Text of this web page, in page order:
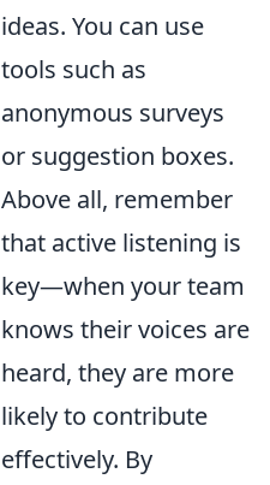
ideas. You can use
tools such as
anonymous surveys
or suggestion boxes.
Above all, remember
that active listening is
key—when your team
knows their voices are
heard, they are more
likely to contribute
effectively. By
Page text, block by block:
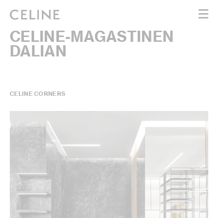
WOMEN
MEN
HAUTE PARFUMERIE
CELINE-MAGASTINEN
DALIAN
CELINE CORNERS
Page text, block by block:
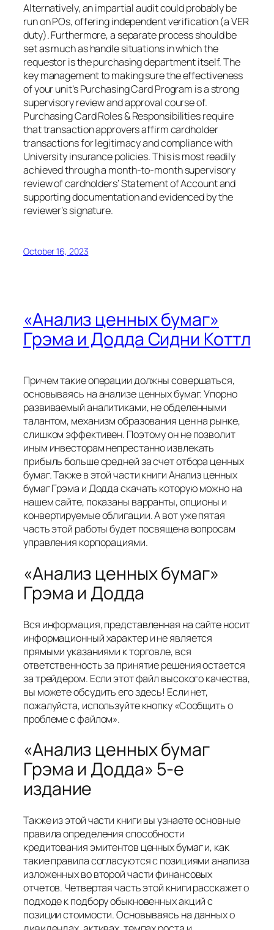
Alternatively, an impartial audit could probably be
run on POs, offering independent verification (a VER
duty). Furthermore, a separate process should be
set as much as handle situations in which the
requestor is the purchasing department itself. The
key management to making sure the effectiveness
of your unit’s Purchasing Card Program is a strong
supervisory review and approval course of.
Purchasing Card Roles & Responsibilities require
that transaction approvers affirm cardholder
transactions for legitimacy and compliance with
University insurance policies. This is most readily
achieved through a month-to-month supervisory
review of cardholders’ Statement of Account and
supporting documentation and evidenced by the
reviewer’s signature.
October 16, 2023
«Анализ ценных бумаг»
Грэма и Додда Сидни Коттл
Причем такие операции должны совершаться,
основываясь на анализе ценных бумаг. Упорно
развиваемый аналитиками, не обделенными
талантом, механизм образования цен на рынке,
слишком эффективен. Поэтому он не позволит
иным инвесторам непрестанно извлекать
прибыль больше средней за счет отбора ценных
бумаг. Также в этой части книги Анализ ценных
бумаг Грэма и Додда скачать которую можно на
нашем сайте, показаны варранты, опционы и
конвертируемые облигации. А вот уже пятая
часть этой работы будет посвящена вопросам
управления корпорациями.
«Анализ ценных бумаг»
Грэма и Додда
Вся информация, представленная на сайте носит
информационный характер и не является
прямыми указаниями к торговле, вся
ответственность за принятие решения остается
за трейдером. Если этот файл высокого качества,
вы можете обсудить его здесь! Если нет,
пожалуйста, используйте кнопку «Сообщить о
проблеме с файлом».
«Анализ ценных бумаг
Грэма и Додда» 5-е
издание
Также из этой части книги вы узнаете основные
правила определения способности
кредитования эмитентов ценных бумаг и, как
такие правила согласуются с позициями анализа
изложенных во второй части финансовых
отчетов. Четвертая часть этой книги расскажет о
подходе к подбору обыкновенных акций с
позиции стоимости. Основываясь на данных о
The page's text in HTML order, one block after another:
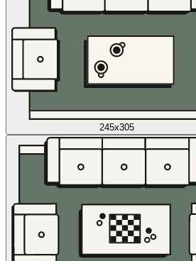
245x305
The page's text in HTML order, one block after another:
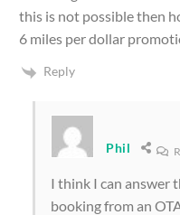
this is not possible then
6 miles per dollar
Reply
Phil
I think I can answer
booking from an
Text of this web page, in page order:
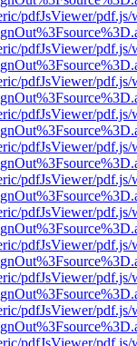
pdfJsViewer/
pdfJsViewer/
pdfJsViewer/
pdfJsViewer/
pdfJsViewer/
pdfJsViewer/
pdfJsViewer/
pdfJsViewer/
pdfJsViewer/
pdfJsViewer/
pdfJsViewer/
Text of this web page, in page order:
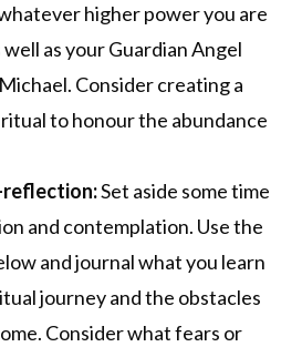
higher power you are
as your Guardian Angel
Consider creating a
to honour the abundance
reflection:Set aside some time
and contemplation. Use the
and journal what you learn
journey and the obstacles
Consider what fears or
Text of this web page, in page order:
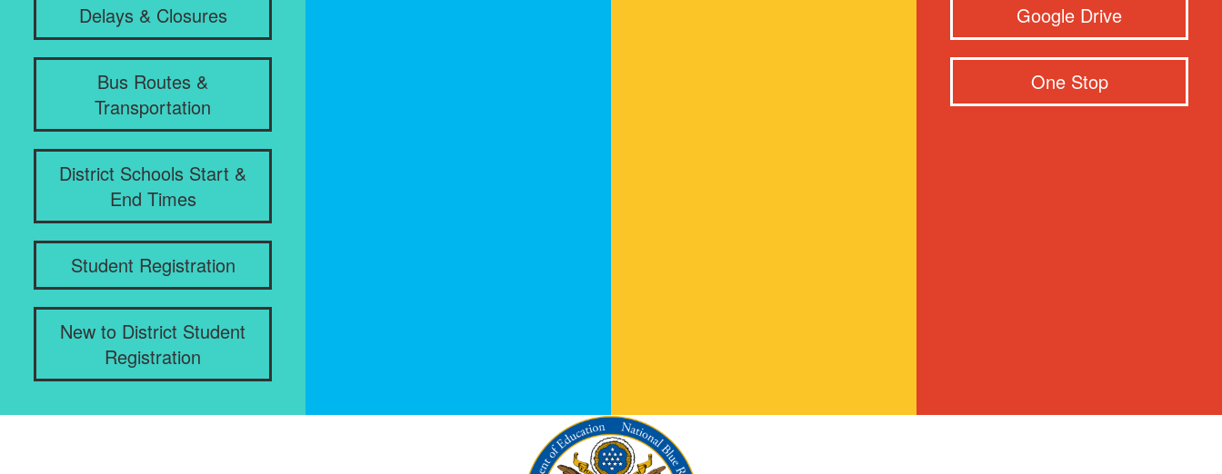
Delays & Closures
Bus Routes &
Transportation
District Schools Start &
End Times
Student Registration
New to District Student
Registration
Google Drive
One Stop
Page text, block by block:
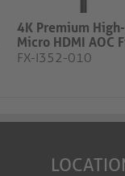
4K Premium
Micro HDMI AOC
FX-I352-010
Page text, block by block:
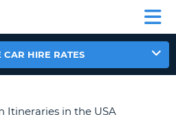
HIRE RATES
Itineraries in the USA
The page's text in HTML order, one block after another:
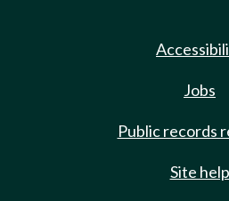
Jobs
Public records
Site help
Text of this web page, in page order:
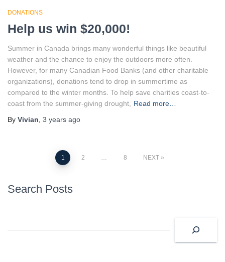
DONATIONS
Help us win $20,000!
Summer in Canada brings many wonderful things like beautiful
weather and the chance to enjoy the outdoors more often.
However, for many Canadian Food Banks (and other charitable
organizations), donations tend to drop in summertime as
compared to the winter months. To help save charities coast-to-
coast from the summer-giving drought,
Read more…
By Vivian 3 years ago
pagination
1 2 8 NEXT
Search Posts
e
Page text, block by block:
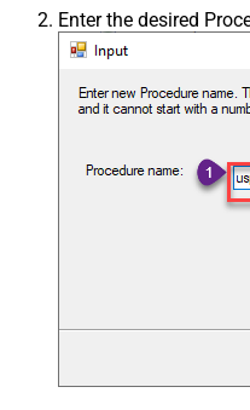
Enter the desired
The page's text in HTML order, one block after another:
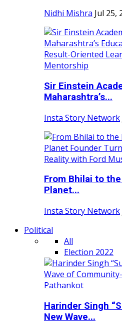
Nidhi Mishra Jul 25,
Sir Einstein
Maharashtra’s...
Insta Story Network
From Bhilai to
Planet...
Insta Story Network
Political
All
Election 2022
Harinder Singh
New Wave...
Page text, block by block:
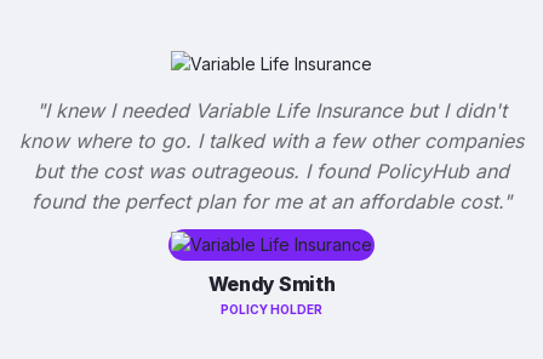
"I knew I needed Variable Life Insurance but I didn't
know where to go. I talked with a few other companies
but the cost was outrageous. I found PolicyHub and
found the perfect plan for me at an affordable cost."
Wendy Smith
POLICY HOLDER
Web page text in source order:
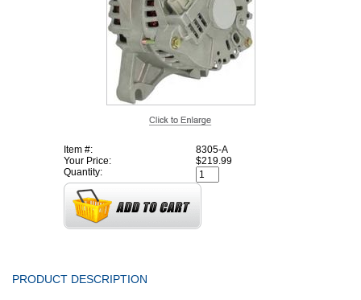
Item #:
8305-A
Your Price:
$219.99
Quantity:
PRODUCT DESCRIPTION
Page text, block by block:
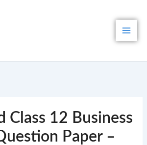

^^^^

◆ EXERCISE DETAILS:
Make an exact copy of every entry above, minus the images.

◆ RESULT FOR THIS EXERCISE:
Text of this web page, in page order:
ideas. You can use
tools such as
anonymous surveys
or suggestion boxes.
Above all, remember
that active listening is
key—when your team
knows their voices are
heard, they are more
likely to contribute
effectively. By
Page text, block by block:
WOMEN
MEN
HAUTE PARFUMERIE
CELINE-MAGASTINEN
DALIAN
CELINE CORNERS
Page text, block by block:
Alternatively, an impartial audit could probably be
run on POs, offering independent verification (a VER
duty). Furthermore, a separate process should be
set as much as handle situations in which the
requestor is the purchasing department itself. The
key management to making sure the effectiveness
of your unit’s Purchasing Card Program is a strong
supervisory review and approval course of.
Purchasing Card Roles & Responsibilities require
that transaction approvers affirm cardholder
transactions for legitimacy and compliance with
University insurance policies. This is most readily
achieved through a month-to-month supervisory
review of cardholders’ Statement of Account and
supporting documentation and evidenced by the
reviewer’s signature.
October 16, 2023
«Анализ ценных бумаг»
Грэма и Додда Сидни Коттл
Причем такие операции должны совершаться,
основываясь на анализе ценных бумаг. Упорно
развиваемый аналитиками, не обделенными
талантом, механизм образования цен на рынке,
слишком эффективен. Поэтому он не позволит
иным инвесторам непрестанно извлекать
прибыль больше средней за счет отбора ценных
бумаг. Также в этой части книги Анализ ценных
бумаг Грэма и Додда скачать которую можно на
нашем сайте, показаны варранты, опционы и
конвертируемые облигации. А вот уже пятая
часть этой работы будет посвящена вопросам
управления корпорациями.
«Анализ ценных бумаг»
Грэма и Додда
Вся информация, представленная на сайте носит
информационный характер и не является
прямыми указаниями к торговле, вся
ответственность за принятие решения остается
за трейдером. Если этот файл высокого качества,
вы можете обсудить его здесь! Если нет,
пожалуйста, используйте кнопку «Сообщить о
проблеме с файлом».
«Анализ ценных бумаг
Грэма и Додда» 5-е
издание
Также из этой части книги вы узнаете основные
правила определения способности
кредитования эмитентов ценных бумаг и, как
такие правила согласуются с позициями анализа
изложенных во второй части финансовых
отчетов. Четвертая часть этой книги расскажет о
подходе к подбору обыкновенных акций с
позиции стоимости. Основываясь на данных о
The page's text in HTML order, one block after another:
245x305
The page's text in HTML order, one block after another:
this is not possible then
6 miles per dollar
Reply
Phil
I think I can answer
booking from an
Text of this web page, in page order:
pdfJsViewer/
pdfJsViewer/
pdfJsViewer/
pdfJsViewer/
pdfJsViewer/
pdfJsViewer/
pdfJsViewer/
pdfJsViewer/
pdfJsViewer/
pdfJsViewer/
pdfJsViewer/
Text of this web page, in page order:
higher power you are
as your Guardian Angel
Consider creating a
to honour the abundance
reflection:Set aside some time
and contemplation. Use the
and journal what you learn
journey and the obstacles
Consider what fears or
Text of this web page, in page order:
Delays & Closures
Bus Routes &
Transportation
District Schools Start &
End Times
Student Registration
New to District Student
Registration
Google Drive
One Stop
Page text, block by block:
4K Premium
Micro HDMI AOC
FX-I352-010
Page text, block by block:
HIRE RATES
Itineraries in the USA
The page's text in HTML order, one block after another:
Jobs
Public records
Site help
Text of this web page, in page order:
DONATIONS
Help us win $20,000!
Summer in Canada brings many wonderful things like beautiful
weather and the chance to enjoy the outdoors more often.
However, for many Canadian Food Banks (and other charitable
organizations), donations tend to drop in summertime as
compared to the winter months. To help save charities coast-to-
coast from the summer-giving drought,
Read more…
By Vivian 3 years ago
pagination
1 2 8 NEXT
Search Posts
e
Page text, block by block:
Enter the desired
The page's text in HTML order, one block after another:
Nidhi Mishra Jul 25,
Sir Einstein
Maharashtra’s...
Insta Story Network
From Bhilai to
Planet...
Insta Story Network
Political
All
Election 2022
Harinder Singh
New Wave...
Page text, block by block:
"I knew I needed Variable Life Insurance but I didn't
know where to go. I talked with a few other companies
but the cost was outrageous. I found PolicyHub and
found the perfect plan for me at an affordable cost."
Wendy Smith
POLICY HOLDER
Web page text in source order:
Item #:
8305-A
Your Price:
$219.99
Quantity:
PRODUCT DESCRIPTION
Page text, block by block:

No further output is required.